::: Source records

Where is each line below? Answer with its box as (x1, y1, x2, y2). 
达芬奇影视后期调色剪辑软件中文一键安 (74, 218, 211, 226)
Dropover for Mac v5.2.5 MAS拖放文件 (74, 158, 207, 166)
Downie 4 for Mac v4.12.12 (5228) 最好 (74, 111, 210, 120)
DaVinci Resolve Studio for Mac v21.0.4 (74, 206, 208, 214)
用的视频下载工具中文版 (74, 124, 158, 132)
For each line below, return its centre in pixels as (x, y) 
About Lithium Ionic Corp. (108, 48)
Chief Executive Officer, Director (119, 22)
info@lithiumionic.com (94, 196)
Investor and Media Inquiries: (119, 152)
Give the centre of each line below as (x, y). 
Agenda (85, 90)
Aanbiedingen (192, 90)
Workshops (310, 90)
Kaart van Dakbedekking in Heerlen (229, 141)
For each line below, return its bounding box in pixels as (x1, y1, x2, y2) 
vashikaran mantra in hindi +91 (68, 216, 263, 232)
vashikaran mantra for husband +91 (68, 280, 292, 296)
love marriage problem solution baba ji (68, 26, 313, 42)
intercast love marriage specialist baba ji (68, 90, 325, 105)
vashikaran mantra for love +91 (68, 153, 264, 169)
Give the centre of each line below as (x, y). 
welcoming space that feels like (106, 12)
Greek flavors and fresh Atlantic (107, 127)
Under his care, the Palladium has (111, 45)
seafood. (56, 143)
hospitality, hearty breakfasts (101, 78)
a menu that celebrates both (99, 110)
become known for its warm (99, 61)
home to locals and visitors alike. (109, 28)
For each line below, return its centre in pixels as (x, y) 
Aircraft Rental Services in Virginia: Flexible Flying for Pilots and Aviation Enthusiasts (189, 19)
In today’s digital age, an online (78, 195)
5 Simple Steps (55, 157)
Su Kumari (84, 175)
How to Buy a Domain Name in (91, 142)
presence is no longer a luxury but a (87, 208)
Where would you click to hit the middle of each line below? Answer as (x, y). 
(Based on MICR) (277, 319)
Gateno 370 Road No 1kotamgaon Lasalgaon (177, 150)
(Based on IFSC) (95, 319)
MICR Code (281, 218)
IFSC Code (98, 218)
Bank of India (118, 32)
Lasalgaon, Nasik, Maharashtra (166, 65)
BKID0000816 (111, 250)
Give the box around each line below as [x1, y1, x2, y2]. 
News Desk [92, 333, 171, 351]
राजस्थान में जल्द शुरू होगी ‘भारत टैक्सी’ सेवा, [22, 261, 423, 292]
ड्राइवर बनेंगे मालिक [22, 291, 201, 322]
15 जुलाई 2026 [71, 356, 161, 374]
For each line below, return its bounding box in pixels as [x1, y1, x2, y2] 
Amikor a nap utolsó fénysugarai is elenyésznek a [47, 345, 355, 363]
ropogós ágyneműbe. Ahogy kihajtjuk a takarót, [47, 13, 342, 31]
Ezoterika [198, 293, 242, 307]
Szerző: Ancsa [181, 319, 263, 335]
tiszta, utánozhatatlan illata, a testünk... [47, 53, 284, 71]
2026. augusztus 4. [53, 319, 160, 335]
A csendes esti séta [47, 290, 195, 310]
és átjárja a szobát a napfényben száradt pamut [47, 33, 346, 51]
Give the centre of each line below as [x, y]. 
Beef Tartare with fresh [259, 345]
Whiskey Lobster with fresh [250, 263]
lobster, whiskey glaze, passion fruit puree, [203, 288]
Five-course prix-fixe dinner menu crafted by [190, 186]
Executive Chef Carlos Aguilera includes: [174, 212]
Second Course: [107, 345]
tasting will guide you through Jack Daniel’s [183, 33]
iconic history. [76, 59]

::::::

> What is being asked
Please output the complete data exactly.

> Output for this task
Where is each line below? Answer with its box as (x1, y1, x2, y2). 
达芬奇影视后期调色剪辑软件中文一键安 (74, 218, 211, 226)
Dropover for Mac v5.2.5 MAS拖放文件 (74, 158, 207, 166)
Downie 4 for Mac v4.12.12 (5228) 最好 (74, 111, 210, 120)
DaVinci Resolve Studio for Mac v21.0.4 (74, 206, 208, 214)
用的视频下载工具中文版 (74, 124, 158, 132)
For each line below, return its centre in pixels as (x, y) 
About Lithium Ionic Corp. (108, 48)
Chief Executive Officer, Director (119, 22)
info@lithiumionic.com (94, 196)
Investor and Media Inquiries: (119, 152)
Give the centre of each line below as (x, y). 
Agenda (85, 90)
Aanbiedingen (192, 90)
Workshops (310, 90)
Kaart van Dakbedekking in Heerlen (229, 141)
For each line below, return its bounding box in pixels as (x1, y1, x2, y2) 
vashikaran mantra in hindi +91 (68, 216, 263, 232)
vashikaran mantra for husband +91 (68, 280, 292, 296)
love marriage problem solution baba ji (68, 26, 313, 42)
intercast love marriage specialist baba ji (68, 90, 325, 105)
vashikaran mantra for love +91 (68, 153, 264, 169)
Give the centre of each line below as (x, y). 
welcoming space that feels like (106, 12)
Greek flavors and fresh Atlantic (107, 127)
Under his care, the Palladium has (111, 45)
seafood. (56, 143)
hospitality, hearty breakfasts (101, 78)
a menu that celebrates both (99, 110)
become known for its warm (99, 61)
home to locals and visitors alike. (109, 28)
For each line below, return its centre in pixels as (x, y) 
Aircraft Rental Services in Virginia: Flexible Flying for Pilots and Aviation Enthusiasts (189, 19)
In today’s digital age, an online (78, 195)
5 Simple Steps (55, 157)
Su Kumari (84, 175)
How to Buy a Domain Name in (91, 142)
presence is no longer a luxury but a (87, 208)
Where would you click to hit the middle of each line below? Answer as (x, y). 
(Based on MICR) (277, 319)
Gateno 370 Road No 1kotamgaon Lasalgaon (177, 150)
(Based on IFSC) (95, 319)
MICR Code (281, 218)
IFSC Code (98, 218)
Bank of India (118, 32)
Lasalgaon, Nasik, Maharashtra (166, 65)
BKID0000816 (111, 250)
Give the box around each line below as [x1, y1, x2, y2]. 
News Desk [92, 333, 171, 351]
राजस्थान में जल्द शुरू होगी ‘भारत टैक्सी’ सेवा, [22, 261, 423, 292]
ड्राइवर बनेंगे मालिक [22, 291, 201, 322]
15 जुलाई 2026 [71, 356, 161, 374]
For each line below, return its bounding box in pixels as [x1, y1, x2, y2] 
Amikor a nap utolsó fénysugarai is elenyésznek a [47, 345, 355, 363]
ropogós ágyneműbe. Ahogy kihajtjuk a takarót, [47, 13, 342, 31]
Ezoterika [198, 293, 242, 307]
Szerző: Ancsa [181, 319, 263, 335]
tiszta, utánozhatatlan illata, a testünk... [47, 53, 284, 71]
2026. augusztus 4. [53, 319, 160, 335]
A csendes esti séta [47, 290, 195, 310]
és átjárja a szobát a napfényben száradt pamut [47, 33, 346, 51]
Give the centre of each line below as [x, y]. 
Beef Tartare with fresh [259, 345]
Whiskey Lobster with fresh [250, 263]
lobster, whiskey glaze, passion fruit puree, [203, 288]
Five-course prix-fixe dinner menu crafted by [190, 186]
Executive Chef Carlos Aguilera includes: [174, 212]
Second Course: [107, 345]
tasting will guide you through Jack Daniel’s [183, 33]
iconic history. [76, 59]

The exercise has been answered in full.